Python_for_DataScience: A Jupyter Notebook repository from crahal

📄 Python for Economic and Social Data Science 📄

Introduction

Welcome to the 'Python for Economic and Social Data Science' class! This GitHub repository contains everything that we'll need for about ~20 hours of lectures. This course begins by assuming absolutely no knowledge of what Python is or can do, and hopefully ends with us being able to read data from the web, load it into data frame, visualise, and model it. The background of the class will determine how quickly we go. Please star this repository on GitHub if you are taking the class!

Prearrival

There are lots of `subdirectories' and files within this repository here which we will need. The first is the prearrival.md file. That contains everything you need to know to get the two main tools which will be using installed. In particular, we're going to need two things installed, and they should both work for Windows, Linux, and Mac all the same!

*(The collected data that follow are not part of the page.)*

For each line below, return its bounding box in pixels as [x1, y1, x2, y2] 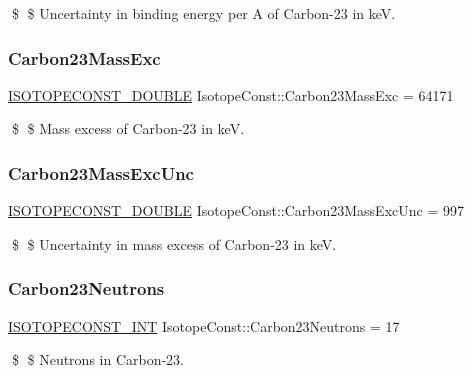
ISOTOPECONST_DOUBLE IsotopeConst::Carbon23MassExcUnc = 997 [8, 200, 464, 221]
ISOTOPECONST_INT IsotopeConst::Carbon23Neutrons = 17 [8, 315, 400, 336]
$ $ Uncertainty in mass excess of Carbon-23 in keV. [11, 233, 337, 254]
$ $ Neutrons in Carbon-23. [11, 349, 185, 370]
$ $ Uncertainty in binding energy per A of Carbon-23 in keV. [11, 3, 396, 23]
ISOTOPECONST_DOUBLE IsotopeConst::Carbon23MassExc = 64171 [8, 84, 454, 105]
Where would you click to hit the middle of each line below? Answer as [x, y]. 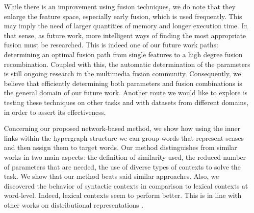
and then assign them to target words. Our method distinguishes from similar [121, 147]
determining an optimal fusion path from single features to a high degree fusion [123, 54]
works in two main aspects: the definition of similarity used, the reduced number [125, 157]
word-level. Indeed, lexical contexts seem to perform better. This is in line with [123, 195]
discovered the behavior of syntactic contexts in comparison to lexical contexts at [126, 185]
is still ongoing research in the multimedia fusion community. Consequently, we [123, 74]
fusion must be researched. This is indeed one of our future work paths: [111, 45]
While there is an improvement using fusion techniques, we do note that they [120, 6]
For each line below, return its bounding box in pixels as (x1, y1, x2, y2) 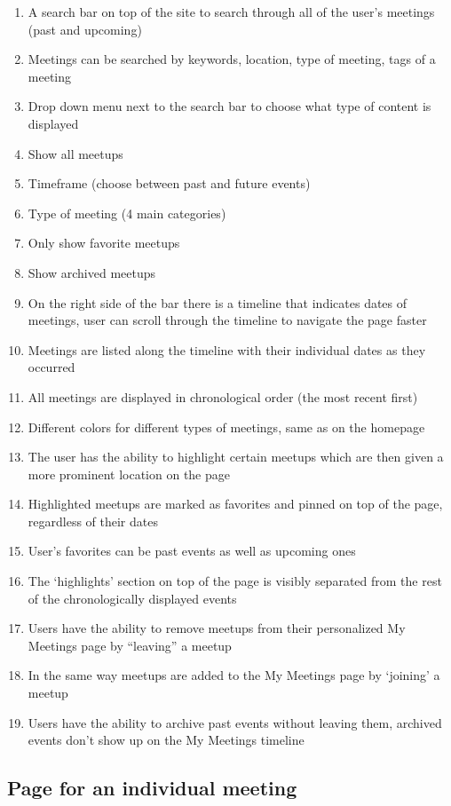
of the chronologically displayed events (28, 589, 237, 607)
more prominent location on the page (28, 464, 230, 483)
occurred (28, 358, 75, 376)
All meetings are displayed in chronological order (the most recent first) (28, 387, 418, 406)
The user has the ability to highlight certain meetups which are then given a (28, 447, 444, 466)
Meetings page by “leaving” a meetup (28, 636, 232, 654)
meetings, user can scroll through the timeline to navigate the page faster (28, 311, 427, 329)
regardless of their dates (28, 511, 158, 530)
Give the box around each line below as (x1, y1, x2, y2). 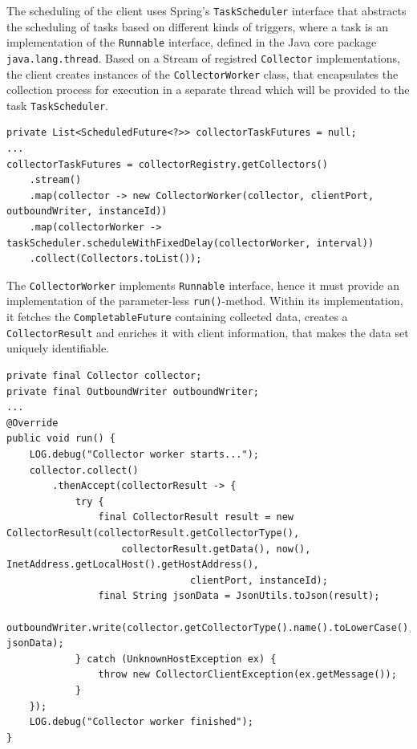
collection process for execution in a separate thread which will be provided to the (6, 81, 410, 98)
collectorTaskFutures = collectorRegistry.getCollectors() (6, 158, 328, 170)
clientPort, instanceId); (190, 574, 328, 586)
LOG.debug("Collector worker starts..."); (29, 449, 259, 460)
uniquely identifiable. (6, 340, 109, 356)
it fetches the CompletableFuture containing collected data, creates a (6, 308, 348, 325)
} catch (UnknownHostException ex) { (75, 653, 277, 665)
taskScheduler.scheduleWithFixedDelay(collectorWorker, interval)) (6, 237, 374, 249)
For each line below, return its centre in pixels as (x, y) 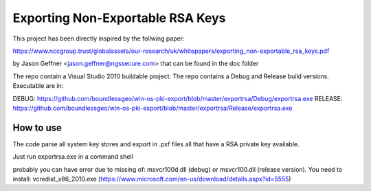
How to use (37, 127)
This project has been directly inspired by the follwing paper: (99, 38)
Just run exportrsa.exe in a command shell (73, 157)
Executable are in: (38, 86)
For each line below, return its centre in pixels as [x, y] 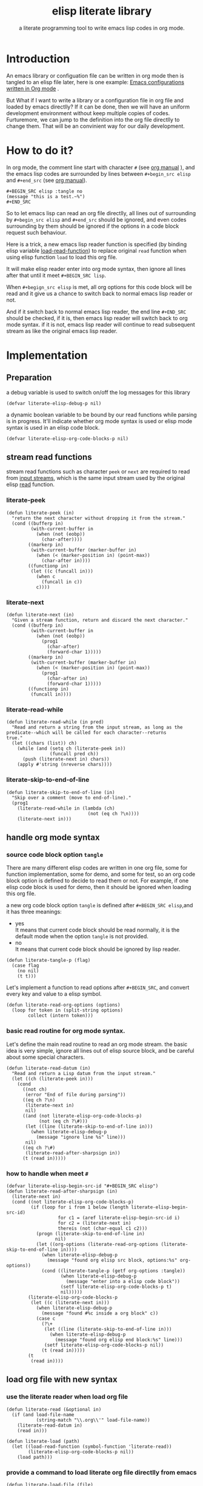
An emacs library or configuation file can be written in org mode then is [95, 75]
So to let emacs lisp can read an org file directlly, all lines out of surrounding [101, 213]
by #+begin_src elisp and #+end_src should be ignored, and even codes [96, 219]
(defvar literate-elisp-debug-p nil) [54, 403]
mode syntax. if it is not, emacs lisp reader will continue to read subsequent [101, 324]
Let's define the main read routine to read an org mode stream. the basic [97, 1044]
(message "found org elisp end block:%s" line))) [119, 1340]
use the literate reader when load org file [67, 1397]

Python: A powerful, versatile language used for data analysis, visualization, and machine learning, with extensive libraries like pandas, NumPy, and scikit-learn
Git: Git is a distributed version control system that tracks changes in code, enabling collaborative development and efficient project management.

If you are using a Chromebook, you might want to investigate Google Collab.

Files

The five main subdirectories which we will need are:

Lectures, which holds the five main tutorials that we'll work through together.
Homeworks, which holds three questions for each lecture.
Solutions, which will be updated and populated day by day after you have solved the homeworks.
Data, which is the place where we store data which we create and download.
Figures, which is where we still store our figures when we get to the matplotlib component of the class.

Homeworks are not optional, but should be quite easy if you've attended the lecture. My preferred system is to randomly select (via Python!) three people at the start of each following class to present their solutions to the group, with feedback. I'll roughly divide the questions up into three chunks at the start of the second, third, fourth and fifth class.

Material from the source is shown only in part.